Reproduce each record exactly, but exclude every picture.
── THE INPUT
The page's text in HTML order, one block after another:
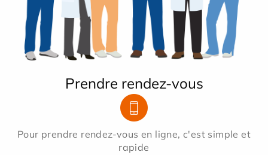
Prendre rendez-vous
Pour prendre rendez-vous en ligne, c'est simple et
rapide
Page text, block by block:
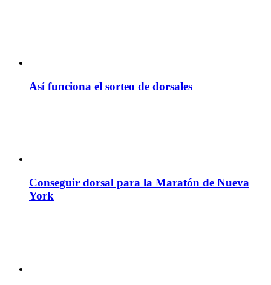
Así funciona el sorteo de dorsales
Conseguir dorsal para la Maratón de Nueva
York
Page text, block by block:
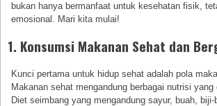
bukan hanya bermanfaat untuk kesehatan fisik,
emosional. Mari kita mulai!
1. Konsumsi Makanan Sehat dan
Kunci pertama untuk hidup sehat adalah pola
Makanan sehat mengandung berbagai nutrisi yang
Diet seimbang yang mengandung sayur, buah,
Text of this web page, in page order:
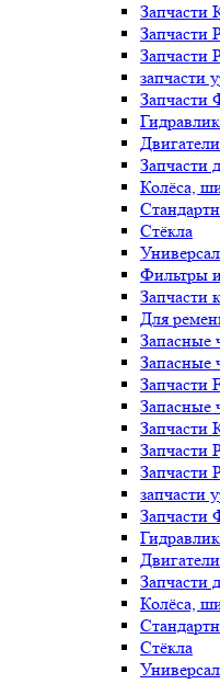
Запчасти
Запчасти
Запчасти
запчасти
Запчасти
Двигатели
Запчасти
Колёса,
Стёкла
Фильтры
Запчасти
Для
Запасные
Запасные
Запчасти
Запасные
Запчасти
Запчасти
Запчасти
запчасти
Запчасти
Двигатели
Запчасти
Колёса,
Стёкла
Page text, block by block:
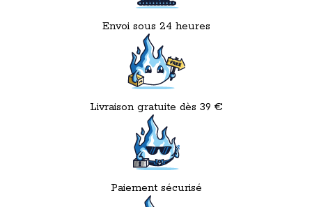
Envoi sous 24 heures
Livraison gratuite dès 39 €
Paiement sécurisé
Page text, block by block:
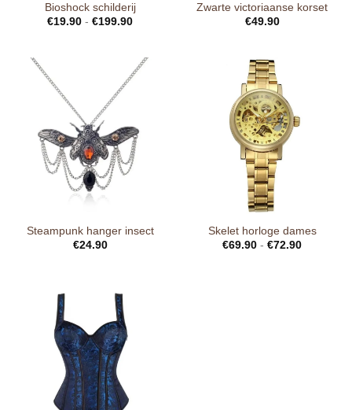
Bioshock schilderij
€19.90 - €199.90
Zwarte victoriaanse korset
€49.90
Steampunk hanger insect
€24.90
Skelet horloge dames
€69.90 - €72.90
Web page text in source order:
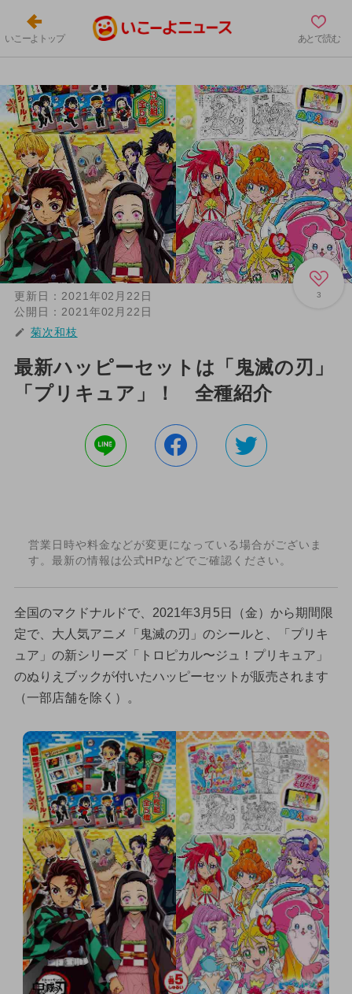
いこーよトップ あとで読む
3
更新日： 2021年02月22日
公開日： 2021年02月22日
菊次和枝
最新ハッピーセットは「鬼滅の刃」
「プリキュア」！ 全種紹介
営業日時や料金などが変更になっている場合がございま
す。最新の情報は公式HPなどでご確認ください。
全国のマクドナルドで、2021年3月5日（金）から期間限
定で、大人気アニメ「鬼滅の刃」のシールと、「プリキ
ュア」の新シリーズ「トロピカル〜ジュ！プリキュア」
のぬりえブックが付いたハッピーセットが販売されます
（一部店舗を除く）。
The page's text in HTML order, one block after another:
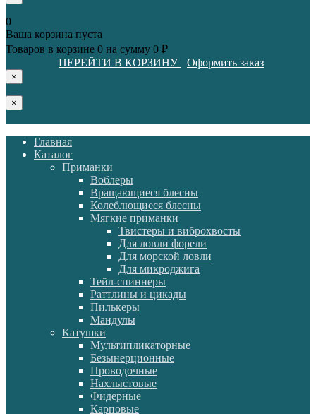
0
Ваша корзина пуста
Товаров в корзине 0 на сумму 0 ₽
ПЕРЕЙТИ В КОРЗИНУ
Оформить заказ
×
×
Главная
Каталог
Приманки
Воблеры
Вращающиеся блесны
Колеблющиеся блесны
Мягкие приманки
Твистеры и виброхвосты
Для ловли форели
Для морской ловли
Для микроджига
Тейл-спиннеры
Раттлины и цикады
Пилькеры
Мандулы
Катушки
Мультипликаторные
Безынерционные
Проводочные
Нахлыстовые
Фидерные
Карповые
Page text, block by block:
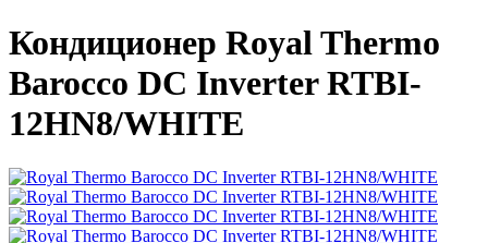
Кондиционер Royal Thermo
Barocco DC Inverter RTBI-
12HN8/WHITE
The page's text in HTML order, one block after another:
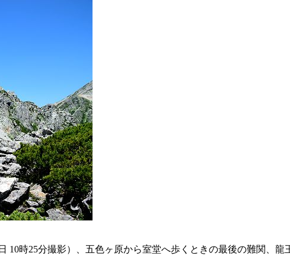
10時25分撮影）、五色ヶ原から室堂へ歩くときの最後の難関、龍
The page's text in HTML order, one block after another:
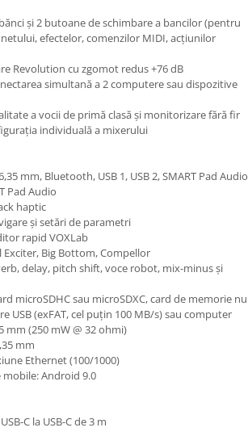
și 2 butoane de schimbare a bancilor (pentru
efectelor, comenzilor MIDI, acțiunilor
Revolution cu zgomot redus +76 dB
simultană a 2 computere sau dispozitive
a vocii de primă clasă și monitorizare fără fir
individuală a mixerului
mm, Bluetooth, USB 1, USB 2, SMART Pad Audio
Pad Audio
haptic
și setări de parametri
rapid VOXLab
Exciter, Big Bottom, Compellor
delay, pitch shift, voce robot, mix-minus și
microSDHC sau microSDXC, card de memorie nu
USB (exFAT, cel puțin 100 MB/s) sau computer
mm (250 mW @ 32 ohmi)
mm
Ethernet (100/1000)
Android 9.0
C la USB-C de 3 m
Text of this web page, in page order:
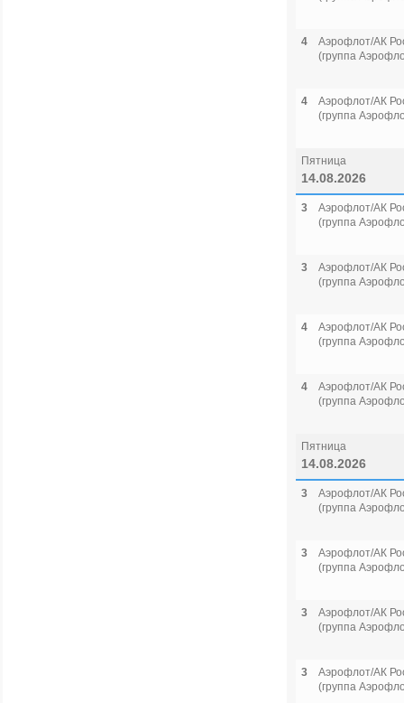
4
Аэрофлот/АК
(группа
4
Аэрофлот/АК
(группа
Пятница
14.08.2026
3
Аэрофлот/АК
(группа
3
Аэрофлот/АК
(группа
4
Аэрофлот/АК
(группа
4
Аэрофлот/АК
(группа
Пятница
14.08.2026
3
Аэрофлот/АК
(группа
3
Аэрофлот/АК
(группа
3
Аэрофлот/АК
(группа
3
Аэрофлот/АК
(группа
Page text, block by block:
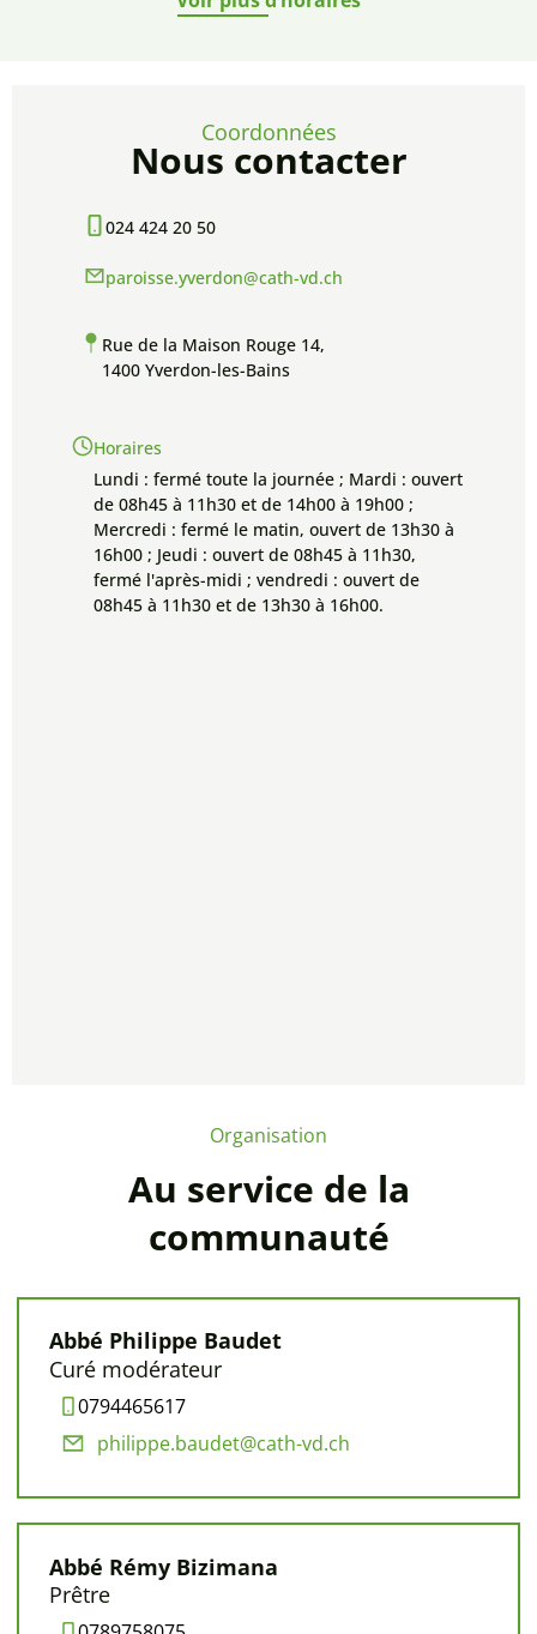
Coordonnées
Nous contacter
024 424 20 50
paroisse.yverdon@cath-vd.ch
Rue de la Maison Rouge 14,
1400 Yverdon-les-Bains
Horaires
Lundi : fermé toute la journée ; Mardi : ouvert
de 08h45 à 11h30 et de 14h00 à 19h00 ;
Mercredi : fermé le matin, ouvert de 13h30 à
16h00 ; Jeudi : ouvert de 08h45 à 11h30,
fermé l'après-midi ; vendredi : ouvert de
08h45 à 11h30 et de 13h30 à 16h00.
Organisation
Au service de la
communauté
Abbé Philippe Baudet
Curé modérateur
0794465617
philippe.baudet@cath-vd.ch
Abbé Rémy Bizimana
Prêtre
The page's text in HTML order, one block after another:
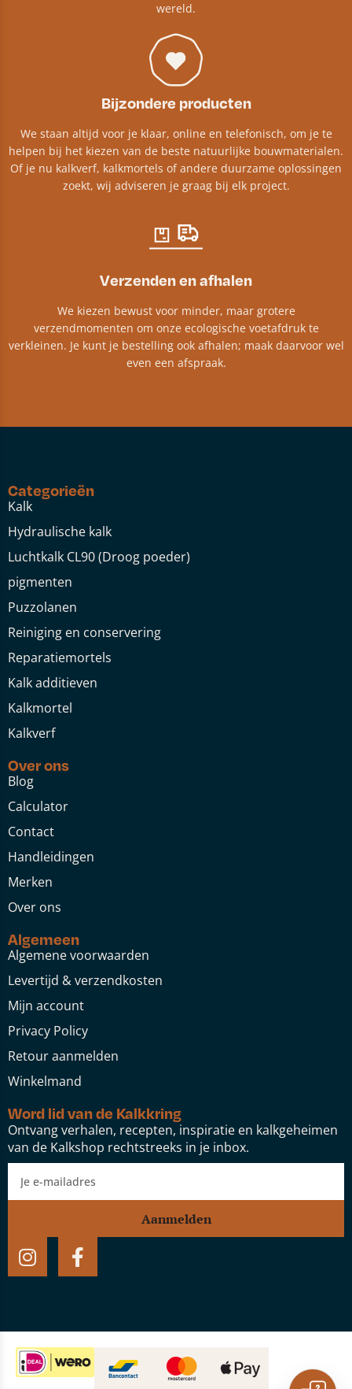
wereld.
Bijzondere producten
We staan altijd voor je klaar, online en telefonisch, om je te
helpen bij het kiezen van de beste natuurlijke bouwmaterialen.
Of je nu kalkverf, kalkmortels of andere duurzame oplossingen
zoekt, wij adviseren je graag bij elk project.​
Verzenden en afhalen
We kiezen bewust voor minder, maar grotere
verzendmomenten om onze ecologische voetafdruk te
verkleinen. Je kunt je bestelling ook afhalen; maak daarvoor wel
even een afspraak.
Categorieën
Kalk
Hydraulische kalk
Luchtkalk CL90 (Droog poeder)
pigmenten
Puzzolanen
Reiniging en conservering
Reparatiemortels
Kalk additieven
Kalkmortel
Kalkverf
Over ons
Blog
Calculator
Contact
Handleidingen
Merken
Over ons
Algemeen
Algemene voorwaarden
Levertijd & verzendkosten
Mijn account
Privacy Policy
Retour aanmelden
Winkelmand
Word lid van de Kalkkring
Ontvang verhalen, recepten, inspiratie en kalkgeheimen
van de Kalkshop rechtstreeks in je inbox.
Aanmelden
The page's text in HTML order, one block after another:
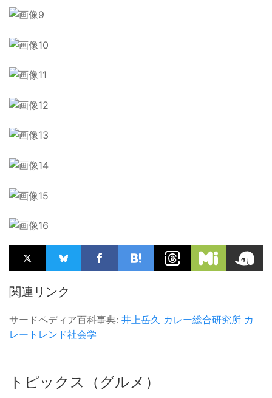
関連リンク
サードペディア百科事典: 井上岳久 カレー総合研究所 カ
レートレンド社会学
トピックス（グルメ）
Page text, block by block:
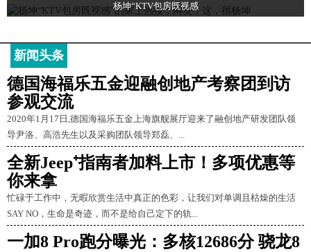
杨坤“KTV包房既视感
新闻头条
德国海福乐五金迎融创地产考察团到访
参观交流
2020年1月17日,德国海福乐五金上海旗舰展厅迎来了融创地产研发团队领
导尹洛、高浩先生以及采购团队领导郑磊、...
全新Jeep⁺指南者加料上市！多项优惠等
你来拿
忙碌于工作中，无暇欣赏生活中真正的色彩，让我们对单调且枯燥的生活
SAY NO，生命是奇迹，而不是给自己定下的轨...
一加8 Pro跑分曝光：多核12686分 骁龙8
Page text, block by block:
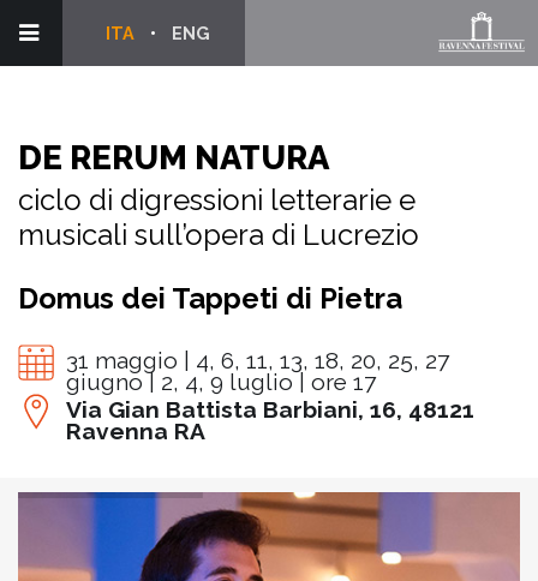
ENG
ITA
DE RERUM NATURA
ciclo di digressioni letterarie e
musicali sull’opera di Lucrezio
Domus dei Tappeti di Pietra
31 maggio | 4, 6, 11, 13, 18, 20, 25, 27
giugno | 2, 4, 9 luglio | ore 17
Via Gian Battista Barbiani, 16, 48121
Ravenna RA
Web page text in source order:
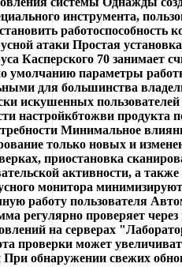
инструмента,
работоспособность
атаки Простая
Касперского 70 занимает
умолчанию параметры
для большинства
искушенных
настройкбтожви продукта
Минимальное
только новых и
приостановка
активности, а
монитора
работу пользователя
регулярно проверяет через
на серверах
проверки может
обнаружении свежих
────
▶ **OUTPUT OF THE EXERCISE**
The page's text in HTML order, one block after another:
Prendre rendez-vous
Pour prendre rendez-vous en ligne, c'est simple et
rapide
Page text, block by block:
Así funciona el sorteo de dorsales
Conseguir dorsal para la Maratón de Nueva
York
Page text, block by block:
bukan hanya bermanfaat untuk kesehatan fisik,
emosional. Mari kita mulai!
1. Konsumsi Makanan Sehat dan
Kunci pertama untuk hidup sehat adalah pola
Makanan sehat mengandung berbagai nutrisi yang
Diet seimbang yang mengandung sayur, buah,
Text of this web page, in page order:
Запчасти
Запчасти
Запчасти
запчасти
Запчасти
Двигатели
Запчасти
Колёса,
Стёкла
Фильтры
Запчасти
Для
Запасные
Запасные
Запчасти
Запасные
Запчасти
Запчасти
Запчасти
запчасти
Запчасти
Двигатели
Запчасти
Колёса,
Стёкла
Page text, block by block:
Envoi sous 24 heures
Livraison gratuite dès 39 €
Paiement sécurisé
Page text, block by block:
Bioshock schilderij
€19.90 - €199.90
Zwarte victoriaanse korset
€49.90
Steampunk hanger insect
€24.90
Skelet horloge dames
€69.90 - €72.90
Web page text in source order:
いこーよトップ あとで読む
3
更新日： 2021年02月22日
公開日： 2021年02月22日
菊次和枝
最新ハッピーセットは「鬼滅の刃」
「プリキュア」！ 全種紹介
営業日時や料金などが変更になっている場合がございま
す。最新の情報は公式HPなどでご確認ください。
全国のマクドナルドで、2021年3月5日（金）から期間限
定で、大人気アニメ「鬼滅の刃」のシールと、「プリキ
ュア」の新シリーズ「トロピカル〜ジュ！プリキュア」
のぬりえブックが付いたハッピーセットが販売されます
（一部店舗を除く）。
The page's text in HTML order, one block after another:
0
Ваша корзина пуста
Товаров в корзине 0 на сумму 0 ₽
ПЕРЕЙТИ В КОРЗИНУ
Оформить заказ
×
×
Главная
Каталог
Приманки
Воблеры
Вращающиеся блесны
Колеблющиеся блесны
Мягкие приманки
Твистеры и виброхвосты
Для ловли форели
Для морской ловли
Для микроджига
Тейл-спиннеры
Раттлины и цикады
Пилькеры
Мандулы
Катушки
Мультипликаторные
Безынерционные
Проводочные
Нахлыстовые
Фидерные
Карповые
Page text, block by block:
Кондиционер Royal Thermo
Barocco DC Inverter RTBI-
12HN8/WHITE
The page's text in HTML order, one block after another:
10時25分撮影）、五色ヶ原から室堂へ歩くときの最後の難関、龍
The page's text in HTML order, one block after another:
și 2 butoane de schimbare a bancilor (pentru
efectelor, comenzilor MIDI, acțiunilor
Revolution cu zgomot redus +76 dB
simultană a 2 computere sau dispozitive
a vocii de primă clasă și monitorizare fără fir
individuală a mixerului
mm, Bluetooth, USB 1, USB 2, SMART Pad Audio
Pad Audio
haptic
și setări de parametri
rapid VOXLab
Exciter, Big Bottom, Compellor
delay, pitch shift, voce robot, mix-minus și
microSDHC sau microSDXC, card de memorie nu
USB (exFAT, cel puțin 100 MB/s) sau computer
mm (250 mW @ 32 ohmi)
mm
Ethernet (100/1000)
Android 9.0
C la USB-C de 3 m
Text of this web page, in page order:
4
Аэрофлот/АК
(группа
4
Аэрофлот/АК
(группа
Пятница
14.08.2026
3
Аэрофлот/АК
(группа
3
Аэрофлот/АК
(группа
4
Аэрофлот/АК
(группа
4
Аэрофлот/АК
(группа
Пятница
14.08.2026
3
Аэрофлот/АК
(группа
3
Аэрофлот/АК
(группа
3
Аэрофлот/АК
(группа
3
Аэрофлот/АК
(группа
Page text, block by block:
Coordonnées
Nous contacter
024 424 20 50
paroisse.yverdon@cath-vd.ch
Rue de la Maison Rouge 14,
1400 Yverdon-les-Bains
Horaires
Lundi : fermé toute la journée ; Mardi : ouvert
de 08h45 à 11h30 et de 14h00 à 19h00 ;
Mercredi : fermé le matin, ouvert de 13h30 à
16h00 ; Jeudi : ouvert de 08h45 à 11h30,
fermé l'après-midi ; vendredi : ouvert de
08h45 à 11h30 et de 13h30 à 16h00.
Organisation
Au service de la
communauté
Abbé Philippe Baudet
Curé modérateur
0794465617
philippe.baudet@cath-vd.ch
Abbé Rémy Bizimana
Prêtre
The page's text in HTML order, one block after another:
wereld.
Bijzondere producten
We staan altijd voor je klaar, online en telefonisch, om je te
helpen bij het kiezen van de beste natuurlijke bouwmaterialen.
Of je nu kalkverf, kalkmortels of andere duurzame oplossingen
zoekt, wij adviseren je graag bij elk project.​
Verzenden en afhalen
We kiezen bewust voor minder, maar grotere
verzendmomenten om onze ecologische voetafdruk te
verkleinen. Je kunt je bestelling ook afhalen; maak daarvoor wel
even een afspraak.
Categorieën
Kalk
Hydraulische kalk
Luchtkalk CL90 (Droog poeder)
pigmenten
Puzzolanen
Reiniging en conservering
Reparatiemortels
Kalk additieven
Kalkmortel
Kalkverf
Over ons
Blog
Calculator
Contact
Handleidingen
Merken
Over ons
Algemeen
Algemene voorwaarden
Levertijd & verzendkosten
Mijn account
Privacy Policy
Retour aanmelden
Winkelmand
Word lid van de Kalkkring
Ontvang verhalen, recepten, inspiratie en kalkgeheimen
van de Kalkshop rechtstreeks in je inbox.
Aanmelden
The page's text in HTML order, one block after another:
関連リンク
サードペディア百科事典: 井上岳久 カレー総合研究所 カ
レートレンド社会学
トピックス（グルメ）
Page text, block by block:
杨坤“KTV包房既视感
新闻头条
德国海福乐五金迎融创地产考察团到访
参观交流
2020年1月17日,德国海福乐五金上海旗舰展厅迎来了融创地产研发团队领
导尹洛、高浩先生以及采购团队领导郑磊、...
全新Jeep⁺指南者加料上市！多项优惠等
你来拿
忙碌于工作中，无暇欣赏生活中真正的色彩，让我们对单调且枯燥的生活
SAY NO，生命是奇迹，而不是给自己定下的轨...
一加8 Pro跑分曝光：多核12686分 骁龙8
Page text, block by block:
ENG
ITA
DE RERUM NATURA
ciclo di digressioni letterarie e
musicali sull’opera di Lucrezio
Domus dei Tappeti di Pietra
31 maggio | 4, 6, 11, 13, 18, 20, 25, 27
giugno | 2, 4, 9 luglio | ore 17
Via Gian Battista Barbiani, 16, 48121
Ravenna RA
Web page text in source order:
инструмента,
работоспособность
атаки Простая
Касперского 70 занимает
умолчанию параметры
для большинства
искушенных
настройкбтожви продукта
Минимальное
только новых и
приостановка
активности, а
монитора
работу пользователя
регулярно проверяет через
на серверах
проверки может
обнаружении свежих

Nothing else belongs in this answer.